For all the cerebral trips this mod inspires, it’s still not a complete game. You need bone work itself, and you have to go through a small mod installation maze to get everything working. Because of this, Holydh hopes to repackage its mod as a standalone experience alongside adding more playable areas. However, as the project currently stands, it will require some patience to get everything up and running.
Once everything is cleared up, spawn into the very room where Solid Snake fought Psycho Mantis. Here you can choose to warp to the start of the classic campaign or enter a “museum” that features various recreated elements from the game, including Metal Gear Rex and many character models and items. There’s even a recreation of the game’s opening submarine area, which is usually only ever seen through a cutscene. To be able to get up close and personal with such classic characters and settings is a joy.
Once you’ve toured, selecting “Campaign” will open the room’s secret door, which led you to the showdown with Sniper Wolf in the main game. Here it takes you to the opening level of the game, where Snake first sat down on Shadow Moses.
For now, the only playable areas are the opening crate/elevator area, the outdoor helipad, and the two-story indoor tank hangar. You can use the elevators, find weapons and ammo on the maps, sneak past cameras and guards, and engage in firefights with a SOCOM pistol, suppressed for sneaking or unmuzzled for full volume and mayhem.
The shaky enemy AI, as well as the difficulty of navigating certain rooms (I’ll probably have nightmares now about falling to my death from ladders connected to Metal Gear Rex) keep that up bone work Metal Gear Solid Mod doesn’t feel like a full game. However, there are some fun discoveries in the surroundings. It’s been difficult to get every time, but can you smack enemies over the head to take them out, or possibly even strangle them? I’m not sure about the last one. Between the loving attention to detail and the narrative resonance this fun experience has with the real games, it feels like an authentic one metal gears Experience.
Here I am standing in spaces that aren’t real, although my brain feels like they have some kind of reality. How can I not think of Snake’s comment on Raiden about VR being able to play with your sense of reality? How can I not think that countless times metal gears Games have asked why I find simulated firefights, violence and death fun? is it because I enjoy all the killing? Is that why?

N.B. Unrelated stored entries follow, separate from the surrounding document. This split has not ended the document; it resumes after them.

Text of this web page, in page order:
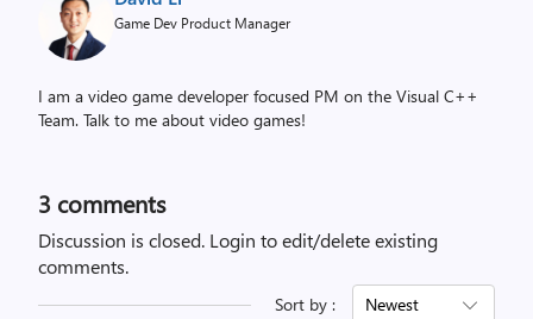
Game Dev Product Manager
I am a video game developer focused PM on the Visual C++
Team. Talk to me about video games!
3 comments
Discussion is closed. Login to edit/delete existing
comments.
Sort by : Newest
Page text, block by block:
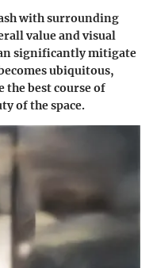
with surrounding
value and visual
significantly mitigate
ubiquitous,
best course of
of the space.
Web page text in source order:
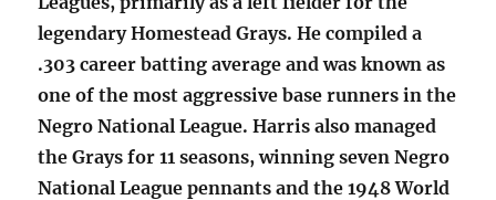
legendary Homestead Grays. He compiled a
.303 career batting average and was known as
one of the most aggressive base runners in the
Negro National League. Harris also managed
the Grays for 11 seasons, winning seven Negro
National League pennants and the 1948 World
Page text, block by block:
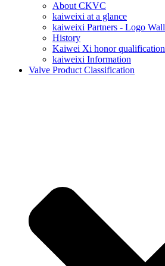
About CKVC
kaiweixi at a glance
kaiweixi Partners - Logo Wall
History
Kaiwei Xi honor qualification
kaiweixi Information
Valve Product Classification
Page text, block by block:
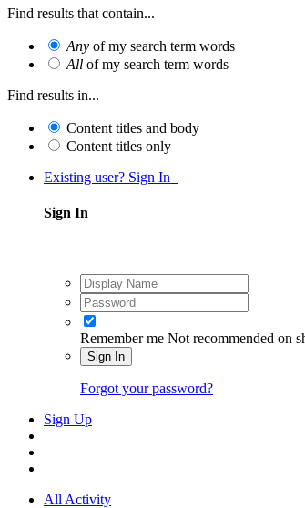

While this mod certainly doesn’t have the answer to those questions, it does lead me down the rabbit holes of puzzles and meta perspectives for the Solid metal gear is very popular. The last entry of the main series came seven years agoand its future is uncertain at best. I had given up hope of reliving those classic brain teasers that the series loves to pull off, but this VR mod got me there in a way I don’t think any more recent, official game actually has could. With all the talk of “metaverse” and ways we try give meaning to digital worlds and objectsthe bone work Metal Gear Solid mod shows that such a thing is possible, albeit a little frightening.